The coronavirus continues to have reverberations across the global stage, and is especially impacting developed economies, and in particular, the small businesses that are a key foundation of those economies.
To get a sense of how smaller firms are being impacted, in a situation that is fluid on a day to day (hour by hour?) basis:
Last Friday, the National Federation of Independent Business released data, gleaned from a survey of 300 responses from firms with up to 120 employees, that showed at least some impact from the virus.
As reported, the NFIB found that owners remain concerned about disruptions. The data no doubt is a bit dated only a few days since publication — headed into a weekend of slashed Fed fund rates, quantitative easing and more negative news — but it shows SMBs bracing for impact.
The NFIB reported that about 23 percent of small- to medium-sized (SMBs) are being negatively impacted. Of the 73 percent not (as of then) impacted, about 43 percent said they would be hurt if the virus spread, or spreads broadly in their geographic areas through the next three months. Of those already impacted, 39 percent have experienced supply chain disruptions and 42 percent cited slower sales.
Insurance
One backstop here — one fervently hoped for by these same small players, may not be a backstop at all.
That would be insurance, of course, a supposed buffer against disruption, against supply shocks, against the vagaries of doing business across a global landscape.
One thing’s for certain — that insurance claims will rise. The outcome — whether those claims will be satisfied — is far from certain. Disruption insurance is meant to help insulate against unforeseen events.
And, as Zenefits reported last week, most smaller firms include at least some form of disruption insurance, which may, for example, include coverage against natural disasters.

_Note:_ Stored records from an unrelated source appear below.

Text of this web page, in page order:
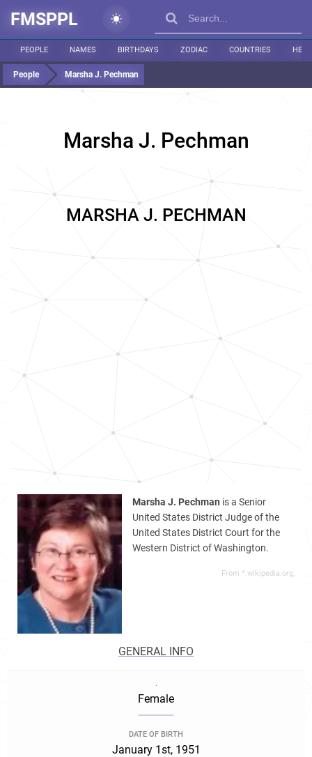
FMSPPL
PEOPLE NAMES BIRTHDAYS ZODIAC COUNTRIES
People Marsha J. Pechman
Marsha J. Pechman
MARSHA J. PECHMAN
Marsha J. Pechman is a Senior
United States District Judge of the
United States District Court for the
Western District of Washington.
From *.wikipedia.org,
GENERAL INFO
.
Female
DATE OF BIRTH
January 1st, 1951

Communicable diseases? Perhaps they’re covered. But perhaps they’re not, in an age where past epidemics (SARs among them) may have steered insurance firms to narrowly define parameters of what they would — and wouldn’t cover — in the event new health crises threatened the economic well being of smaller companies.
And here, then, lies the eternal tug of war when it comes to insurance. Those who take out policies do so because they want at least some financial balm to financial loss. The insurance companies themselves typically try to define events through at least some risk-adjusted lens, with an eye toward minimizing their own financial exposure.

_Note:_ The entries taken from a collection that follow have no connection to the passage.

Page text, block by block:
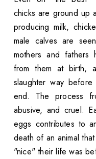
chicks are ground up
producing milk,
male calves are
mothers and fathers
from them at birth,
slaughter way
end. The process
abusive, and cruel.
eggs contributes to
death of an animal
"nice" their life was
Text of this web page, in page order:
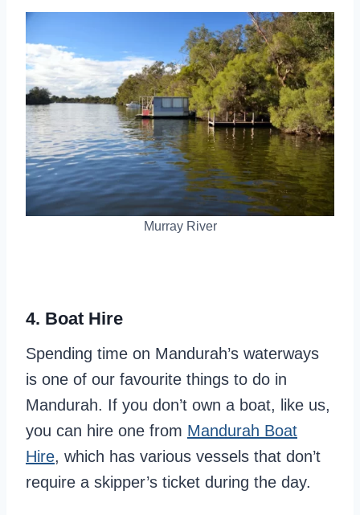
Murray River
4. Boat Hire
Spending time on Mandurah’s waterways
is one of our favourite things to do in
Mandurah. If you don’t own a boat, like us,
you can hire one from Mandurah Boat
Hire, which has various vessels that don’t
require a skipper’s ticket during the day.
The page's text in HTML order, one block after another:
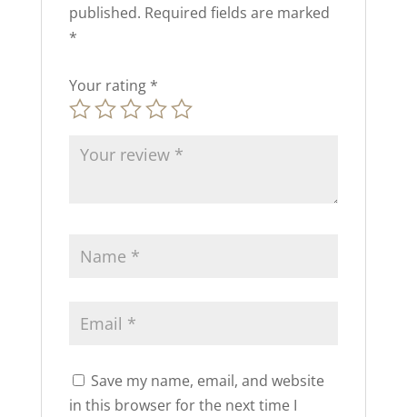
published. Required fields are marked
*
Your rating *
Save my name, email, and website
in this browser for the next time I
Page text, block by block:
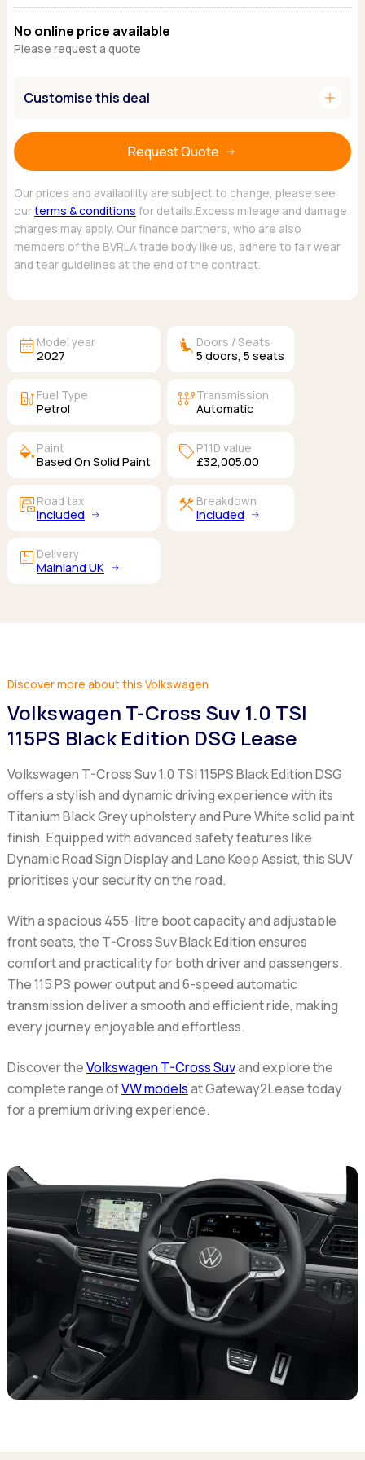
Ford
Hyundai
Kia
Tesla
Browse all Makes
MG Motor UK
Nissan
Polestar
Tesla
Browse all Makes
Popular vans
Citroen
Fiat
Mercedes
Browse all vans
Popular pickups
Ford
Isuzu
KGM
Maxus
Toyota
No online price available
Please request a quote
Customise this deal add
Request Quote
Our prices and availability are subject to change, please see
ourterms & conditions for details.Excess mileage and damage
charges may apply. Our finance partners, who are also
members of the BVRLA trade body like us, adhere to fair wear
and tear guidelines at the end of the contract.
calendar_month Model year
2027 airline_seat_recline_extra Doors / Seats
5 doors, 5 seats
ev_station Fuel Type
Petrol auto_transmissionTransmission
Automatic
colors Paint
Based On Solid Paint sell P11D value
£32,005.00
garage_moneyRoad tax
Included construction Breakdown
Included
package Delivery
Mainland UK
Discover more about this Volkswagen
Volkswagen T-Cross Suv 1.0 TSI
115PS Black Edition DSG Lease
Volkswagen T-Cross Suv 1.0 TSI 115PS Black Edition DSG
offers a stylish and dynamic driving experience with its
Titanium Black Grey upholstery and Pure White solid paint
finish. Equipped with advanced safety features like
Dynamic Road Sign Display and Lane Keep Assist, this SUV
prioritises your security on the road.
With a spacious 455-litre boot capacity and adjustable
front seats, the T-Cross Suv Black Edition ensures
comfort and practicality for both driver and passengers.
The 115 PS power output and 6-speed automatic
transmission deliver a smooth and efficient ride, making
every journey enjoyable and effortless.
Discover theVolkswagen T-Cross Suvand explore the
complete range ofVW modelsat Gateway2Lease today
for a premium driving experience.

Zenefits noted that SARs helped reshape disruptions policies so that they exclude at least some types of disasters, including communicable diseases. And the precedent has been set (through court rulings) that insurance carrier liability is limited to a “trigger date” that is limited to the disruptions that occur after a disease has been “required by law to be notified to an authority” — in this case, as Zenefits has noted, Jan. 8 is the date at which COVID-19 has been classified by authorities as a notifiable disease.

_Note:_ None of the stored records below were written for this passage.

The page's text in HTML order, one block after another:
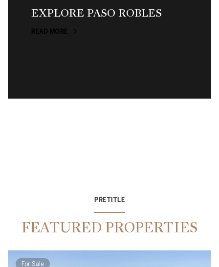
EXPLORE PASO ROBLES
READ MORE
PRETITLE
FEATURED PROPERTIES
For Sale
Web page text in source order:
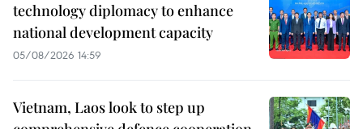
technology diplomacy to enhance
national development capacity
05/08/2026 14:59
Vietnam, Laos look to step up

But insurance companies, as the site noted, also have been able to pre-negotiate the amounts for which they are liable, which in effects caps liability, or a specific number of days of outage. Business disruption coverage also may cover only physical damage to property, or to inventory — impacts not felt during a pandemic, where the absence of foot traffic and consumer spending, cripple income statements and balance sheets but leave the physical plant untouched. There’s also contingent business interruption insurance, which a company can take on, and which is applicable in the event that the shutdown is down the supply chain, but impacts the insured firm.
In an interview with the Wall Street Journal earlier in the month, Kirk Pasich, a Los-Angeles based insurance recovery attorney, said “there is no guesswork here. There will be insurance coverage disputes.” That assessment came as companies had already been filing claims tied to business interruption insurance, and those claims were already being rejected.
The impact, of course, will be huge. In a March report titled “Coronavirus: The World Economy at Risk,” the OECD estimated that a long-lived epidemic could slash global economic growth to 1.5 percent, from a previous 2.9 percent forecast. With the global economy at about $86 trillion, as estimated by the World Bank, the impact could be more than $1 trillion.
In an interview with The New York Times, Christian Ryan, with the risk advisory firm Marsh, brokering policies with reinsurance firm Munich, has said that insurance that would have covered firms for epidemics, has seen a surge in demand. But new policies will not cover COVID-19, he told the Times, as “we can’t insure a burning building.”